TASK GOAL:
When you copy the data that follows, reproduce every word exactly and leave out the images.

AVAILABLE DATA:
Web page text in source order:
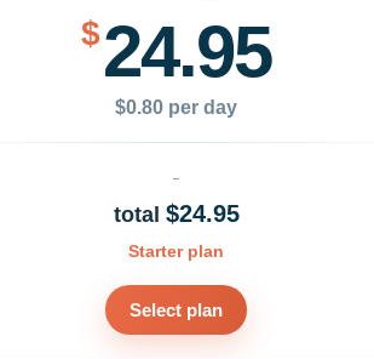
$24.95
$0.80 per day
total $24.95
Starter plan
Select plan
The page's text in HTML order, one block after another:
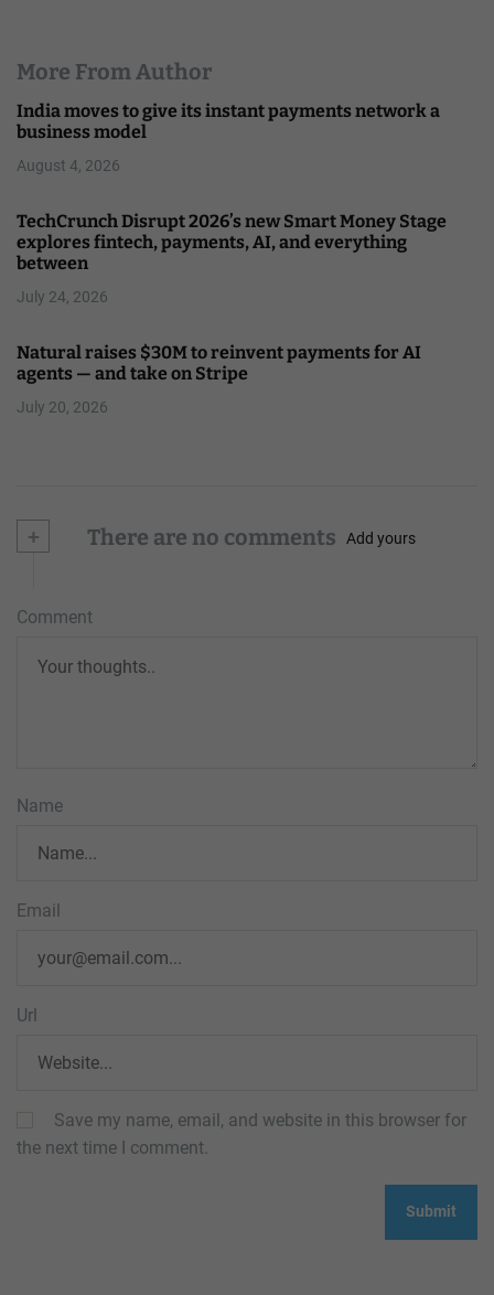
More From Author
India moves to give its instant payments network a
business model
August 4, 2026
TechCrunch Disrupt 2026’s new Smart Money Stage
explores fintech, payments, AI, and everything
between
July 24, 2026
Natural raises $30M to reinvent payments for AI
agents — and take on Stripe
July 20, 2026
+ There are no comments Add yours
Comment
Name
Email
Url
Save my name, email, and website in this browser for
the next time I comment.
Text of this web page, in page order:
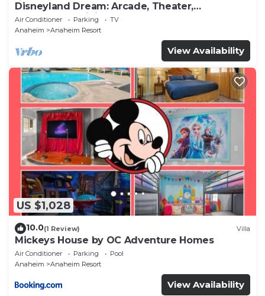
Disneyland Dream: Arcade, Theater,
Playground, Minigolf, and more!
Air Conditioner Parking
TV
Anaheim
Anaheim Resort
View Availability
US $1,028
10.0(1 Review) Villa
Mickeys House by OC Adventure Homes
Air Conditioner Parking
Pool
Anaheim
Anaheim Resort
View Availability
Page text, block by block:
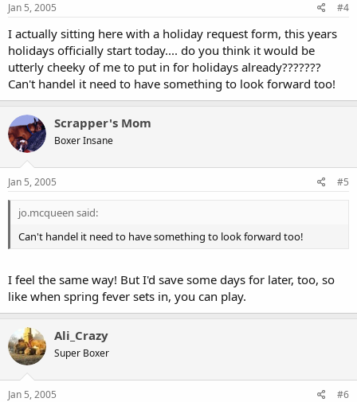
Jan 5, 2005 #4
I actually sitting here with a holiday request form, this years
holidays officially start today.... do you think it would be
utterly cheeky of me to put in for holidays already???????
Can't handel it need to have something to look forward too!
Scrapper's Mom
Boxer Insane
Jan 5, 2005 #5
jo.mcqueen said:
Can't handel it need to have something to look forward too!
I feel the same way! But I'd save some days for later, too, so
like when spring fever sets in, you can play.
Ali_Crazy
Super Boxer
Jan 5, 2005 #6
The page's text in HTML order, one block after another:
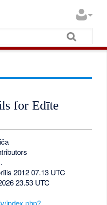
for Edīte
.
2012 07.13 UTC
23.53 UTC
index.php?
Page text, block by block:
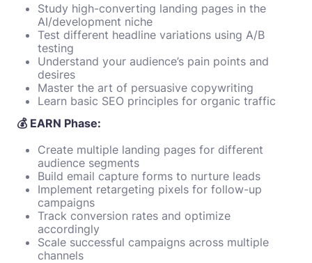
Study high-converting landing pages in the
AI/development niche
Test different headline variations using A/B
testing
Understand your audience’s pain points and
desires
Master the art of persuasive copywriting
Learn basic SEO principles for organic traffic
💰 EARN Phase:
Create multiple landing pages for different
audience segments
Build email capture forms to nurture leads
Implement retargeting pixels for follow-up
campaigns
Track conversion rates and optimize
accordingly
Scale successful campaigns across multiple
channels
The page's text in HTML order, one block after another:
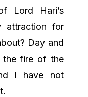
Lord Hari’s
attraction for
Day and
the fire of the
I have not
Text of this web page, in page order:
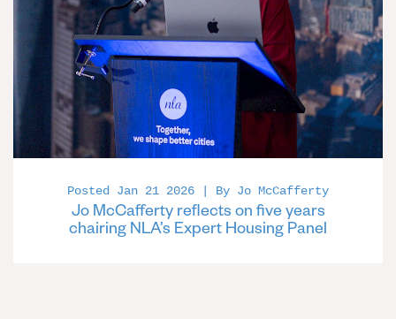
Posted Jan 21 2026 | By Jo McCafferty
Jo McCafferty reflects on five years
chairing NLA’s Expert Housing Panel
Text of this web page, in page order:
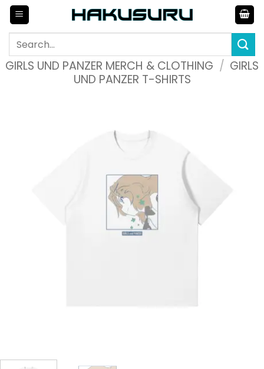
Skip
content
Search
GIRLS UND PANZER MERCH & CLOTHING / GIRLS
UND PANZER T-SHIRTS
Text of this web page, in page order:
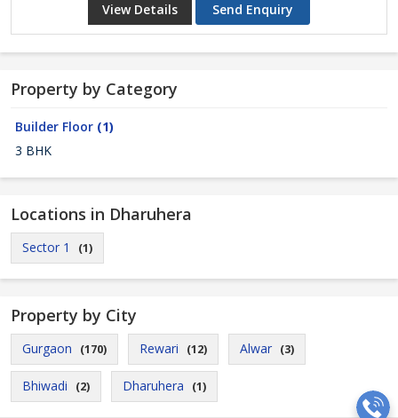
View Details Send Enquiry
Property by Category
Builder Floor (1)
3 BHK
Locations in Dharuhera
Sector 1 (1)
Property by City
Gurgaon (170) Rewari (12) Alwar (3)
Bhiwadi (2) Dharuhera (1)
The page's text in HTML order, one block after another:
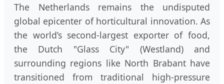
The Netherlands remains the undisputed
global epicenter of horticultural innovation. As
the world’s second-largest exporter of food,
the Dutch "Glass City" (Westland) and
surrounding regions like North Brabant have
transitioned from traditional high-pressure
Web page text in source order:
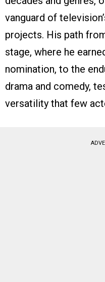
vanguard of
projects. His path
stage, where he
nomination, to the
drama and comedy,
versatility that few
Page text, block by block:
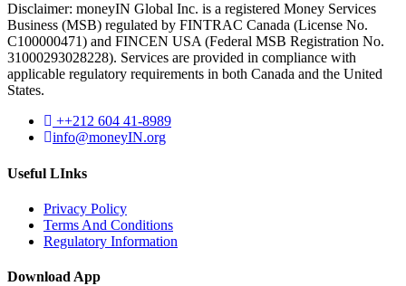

RESPONSE:
Web page text in source order:
$24.95
$0.80 per day
total $24.95
Starter plan
Select plan
The page's text in HTML order, one block after another:
More From Author
India moves to give its instant payments network a
business model
August 4, 2026
TechCrunch Disrupt 2026’s new Smart Money Stage
explores fintech, payments, AI, and everything
between
July 24, 2026
Natural raises $30M to reinvent payments for AI
agents — and take on Stripe
July 20, 2026
+ There are no comments Add yours
Comment
Name
Email
Url
Save my name, email, and website in this browser for
the next time I comment.
Text of this web page, in page order:
Disneyland Dream: Arcade, Theater,
Playground, Minigolf, and more!
Air Conditioner Parking
TV
Anaheim
Anaheim Resort
View Availability
US $1,028
10.0(1 Review) Villa
Mickeys House by OC Adventure Homes
Air Conditioner Parking
Pool
Anaheim
Anaheim Resort
View Availability
Page text, block by block:
Jan 5, 2005 #4
I actually sitting here with a holiday request form, this years
holidays officially start today.... do you think it would be
utterly cheeky of me to put in for holidays already???????
Can't handel it need to have something to look forward too!
Scrapper's Mom
Boxer Insane
Jan 5, 2005 #5
jo.mcqueen said:
Can't handel it need to have something to look forward too!
I feel the same way! But I'd save some days for later, too, so
like when spring fever sets in, you can play.
Ali_Crazy
Super Boxer
Jan 5, 2005 #6
The page's text in HTML order, one block after another:
for Edīte
.
2012 07.13 UTC
23.53 UTC
index.php?
Page text, block by block:
Study high-converting landing pages in the
AI/development niche
Test different headline variations using A/B
testing
Understand your audience’s pain points and
desires
Master the art of persuasive copywriting
Learn basic SEO principles for organic traffic
💰 EARN Phase:
Create multiple landing pages for different
audience segments
Build email capture forms to nurture leads
Implement retargeting pixels for follow-up
campaigns
Track conversion rates and optimize
accordingly
Scale successful campaigns across multiple
channels
The page's text in HTML order, one block after another:
Lord Hari’s
attraction for
Day and
the fire of the
I have not
Text of this web page, in page order:
Posted Jan 21 2026 | By Jo McCafferty
Jo McCafferty reflects on five years
chairing NLA’s Expert Housing Panel
Text of this web page, in page order:
Skip
content
Search
GIRLS UND PANZER MERCH & CLOTHING / GIRLS
UND PANZER T-SHIRTS
Text of this web page, in page order:
View Details Send Enquiry
Property by Category
Builder Floor (1)
3 BHK
Locations in Dharuhera
Sector 1 (1)
Property by City
Gurgaon (170) Rewari (12) Alwar (3)
Bhiwadi (2) Dharuhera (1)
The page's text in HTML order, one block after another:
The Netherlands remains the undisputed
global epicenter of horticultural innovation. As
the world’s second-largest exporter of food,
the Dutch "Glass City" (Westland) and
surrounding regions like North Brabant have
transitioned from traditional high-pressure
Web page text in source order:
vanguard of
projects. His path
stage, where he
nomination, to the
drama and comedy,
versatility that few
Page text, block by block:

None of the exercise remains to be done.